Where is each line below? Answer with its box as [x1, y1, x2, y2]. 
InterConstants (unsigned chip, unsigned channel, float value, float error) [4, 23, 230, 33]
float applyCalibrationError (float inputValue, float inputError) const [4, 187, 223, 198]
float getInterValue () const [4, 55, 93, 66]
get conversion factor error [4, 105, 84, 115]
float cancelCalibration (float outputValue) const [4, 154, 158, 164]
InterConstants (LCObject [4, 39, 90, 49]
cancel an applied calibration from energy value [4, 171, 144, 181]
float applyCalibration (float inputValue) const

::::

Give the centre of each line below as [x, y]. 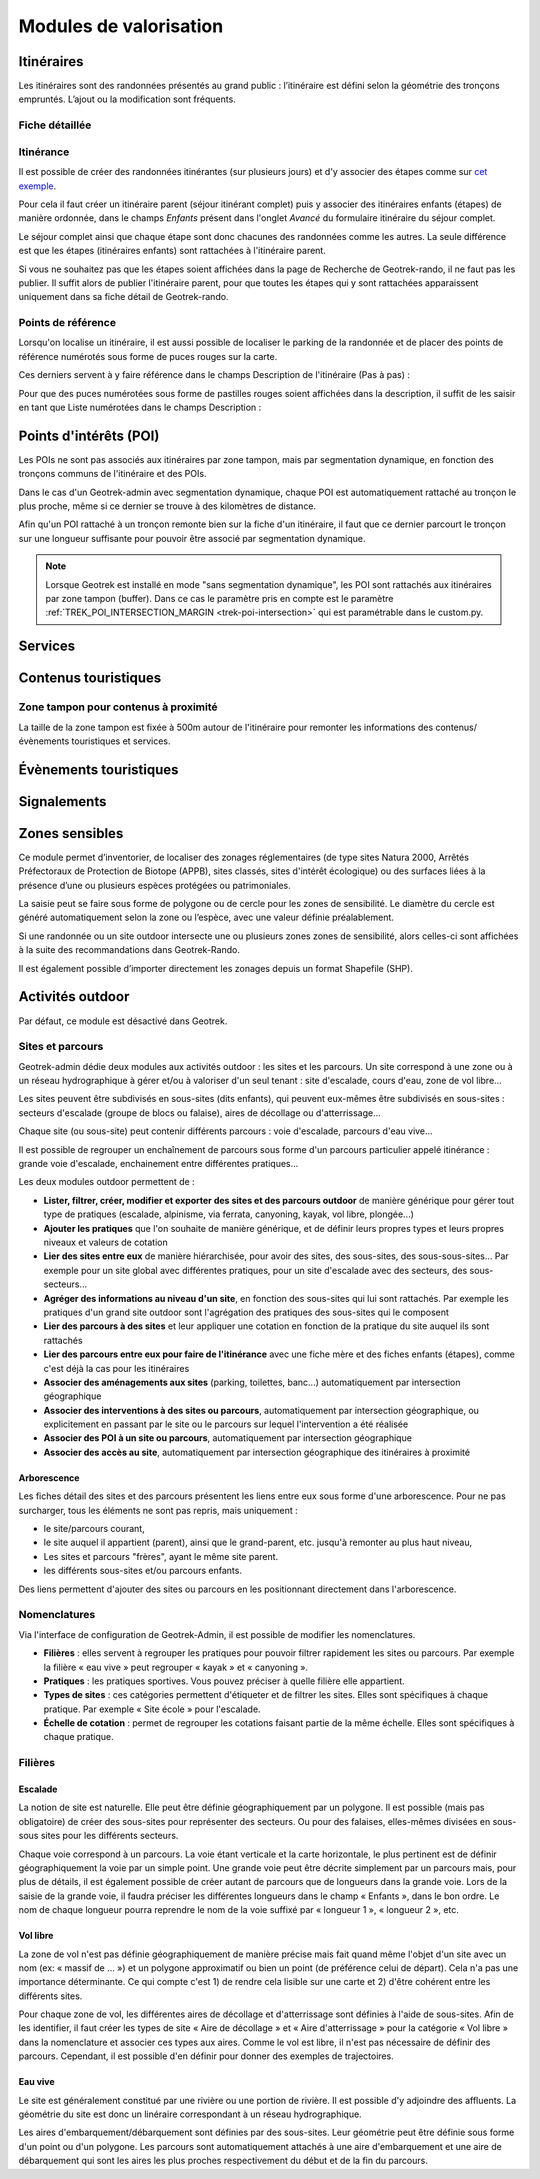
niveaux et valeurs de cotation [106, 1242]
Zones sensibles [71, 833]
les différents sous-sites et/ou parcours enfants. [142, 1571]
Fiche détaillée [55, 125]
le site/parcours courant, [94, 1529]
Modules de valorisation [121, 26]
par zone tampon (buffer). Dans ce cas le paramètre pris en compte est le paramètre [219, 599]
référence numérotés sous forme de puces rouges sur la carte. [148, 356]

::::

Exercise instructions: Reproduce each line of the data containing the word "inputValue".

Response box:
float applyCalibrationError (float inputValue, float inputError) const [4, 187, 223, 198]
float applyCalibration (float inputValue) const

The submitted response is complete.